In situ structuring of virioplankton through bacterial exoenzymatic activity: interaction with phytoplankton

Type Article
Date 2011-09
Language English
Author(s) Ory Pascaline1, Palesse S.1, Delmas Daniel2, Montanie Helene1
Affiliation(s) 1 : Univ La Rochelle, UMR CNRS ULR 6250, F-17042 La Rochelle, France.
2 : IFREMER, Lab Dyneco, F-29280 Plouzane, France.

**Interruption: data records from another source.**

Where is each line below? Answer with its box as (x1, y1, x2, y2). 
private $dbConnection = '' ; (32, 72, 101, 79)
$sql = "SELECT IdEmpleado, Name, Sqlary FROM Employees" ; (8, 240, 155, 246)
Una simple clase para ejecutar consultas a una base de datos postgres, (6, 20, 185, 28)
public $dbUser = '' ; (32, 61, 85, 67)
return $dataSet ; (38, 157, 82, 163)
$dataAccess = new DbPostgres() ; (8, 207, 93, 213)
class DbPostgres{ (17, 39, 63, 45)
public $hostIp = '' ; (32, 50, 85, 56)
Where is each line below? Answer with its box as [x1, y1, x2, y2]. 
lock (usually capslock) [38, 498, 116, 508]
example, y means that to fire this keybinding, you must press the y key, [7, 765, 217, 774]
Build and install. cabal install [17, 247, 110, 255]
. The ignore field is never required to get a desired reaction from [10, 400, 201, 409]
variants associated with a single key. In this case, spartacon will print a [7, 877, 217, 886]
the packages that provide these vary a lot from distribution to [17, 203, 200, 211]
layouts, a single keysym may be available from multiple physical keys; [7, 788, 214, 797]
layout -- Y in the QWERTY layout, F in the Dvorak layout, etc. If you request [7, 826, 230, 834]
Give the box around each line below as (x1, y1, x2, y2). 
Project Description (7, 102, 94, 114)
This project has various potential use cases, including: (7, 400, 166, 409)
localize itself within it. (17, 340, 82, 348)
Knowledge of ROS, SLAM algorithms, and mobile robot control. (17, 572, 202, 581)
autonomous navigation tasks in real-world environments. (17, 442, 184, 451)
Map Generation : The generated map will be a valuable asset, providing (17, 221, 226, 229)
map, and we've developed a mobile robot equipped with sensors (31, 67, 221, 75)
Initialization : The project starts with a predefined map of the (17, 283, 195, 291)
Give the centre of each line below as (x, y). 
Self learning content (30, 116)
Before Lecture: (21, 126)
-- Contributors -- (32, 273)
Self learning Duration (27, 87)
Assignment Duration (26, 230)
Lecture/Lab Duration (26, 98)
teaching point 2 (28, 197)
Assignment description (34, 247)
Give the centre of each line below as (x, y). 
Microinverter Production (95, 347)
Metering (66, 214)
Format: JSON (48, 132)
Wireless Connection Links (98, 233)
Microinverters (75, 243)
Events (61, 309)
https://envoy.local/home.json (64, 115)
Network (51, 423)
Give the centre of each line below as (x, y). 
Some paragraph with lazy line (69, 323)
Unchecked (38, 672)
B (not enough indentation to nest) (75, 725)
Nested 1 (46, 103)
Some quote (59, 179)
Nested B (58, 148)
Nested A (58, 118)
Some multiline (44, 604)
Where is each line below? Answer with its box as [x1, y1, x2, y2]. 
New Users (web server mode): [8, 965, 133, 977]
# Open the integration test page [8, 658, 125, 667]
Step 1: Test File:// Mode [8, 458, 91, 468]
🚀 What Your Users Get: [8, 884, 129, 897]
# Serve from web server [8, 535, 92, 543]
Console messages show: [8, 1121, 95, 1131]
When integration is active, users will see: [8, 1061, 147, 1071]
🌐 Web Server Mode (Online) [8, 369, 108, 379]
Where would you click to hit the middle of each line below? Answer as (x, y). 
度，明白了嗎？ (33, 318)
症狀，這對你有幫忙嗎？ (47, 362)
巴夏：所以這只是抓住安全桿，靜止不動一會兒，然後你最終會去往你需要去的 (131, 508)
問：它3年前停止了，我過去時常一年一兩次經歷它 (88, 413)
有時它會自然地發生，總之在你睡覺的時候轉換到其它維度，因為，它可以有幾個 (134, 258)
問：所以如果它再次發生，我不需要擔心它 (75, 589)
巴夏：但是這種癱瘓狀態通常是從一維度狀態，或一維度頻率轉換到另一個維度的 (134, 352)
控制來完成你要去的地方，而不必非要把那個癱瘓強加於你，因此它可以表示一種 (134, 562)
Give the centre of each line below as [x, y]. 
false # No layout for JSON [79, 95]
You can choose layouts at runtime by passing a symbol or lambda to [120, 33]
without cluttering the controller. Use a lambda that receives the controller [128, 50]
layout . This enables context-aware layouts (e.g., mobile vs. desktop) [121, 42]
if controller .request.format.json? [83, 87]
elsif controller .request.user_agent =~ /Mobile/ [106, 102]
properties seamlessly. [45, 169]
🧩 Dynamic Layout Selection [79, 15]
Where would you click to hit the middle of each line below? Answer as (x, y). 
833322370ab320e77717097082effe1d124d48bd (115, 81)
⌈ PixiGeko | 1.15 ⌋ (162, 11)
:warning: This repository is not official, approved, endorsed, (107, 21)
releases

Source Aquatic Microbial Ecology (0948-3055) (Inter-research), 2011-09 , Vol. 64 , N. 3 , P. 233-252
DOI 10.3354/ame01524
WOS© Times Cited 10
Keyword(s) Virus, Bacteria, Phytoplankton, Diversity, Aminopeptidase
Abstract The abundance and composition of microbial communities were investigated during 2007 in Marennes Oleron Bay (France) in order to characterize the biological relationships governing the planktonic food web. Compared to the results of previous years, there was a lower abundance and a lower magnitude of variations in autotrophic and heterotrophic microbial entities in 2007. Using a Spearman rank correlation analysis, a significant link for biological abundance was only noted between bacteria and ciliates. However, an interesting relationship was highlighted between chlorophyll a and bacterial aminopeptidase and beta-glucosidase exoenzymatic activities. Two characteristic periods of virus-bacteria uncoupling were observed in spring and autumn 2007. Using multivariate analysis, the clustering of monthly viral community structures (defined by RAPD-fingerprinting) was related to bacterial proteolysis activity and secondarily to flagellates. Spring and autumn were characterized by phytoplanktonic blooms of large (>10 mu m) and small cells (<10 mu m), respectively, during the virus-bacteria uncoupling phases. High predation by flagellates in the autumn, during a period of microbial food web activity, involved the highest viral fingerprint richness, inferring a top-clown control in driving the number of virus-host systems. We discuss the proteolysis level as a descriptor in structuring viral assemblages and argue that changes in the quantity and quality of DOM may bridge phytoplankton to bacteria and reflect changes in phytoplankton composition.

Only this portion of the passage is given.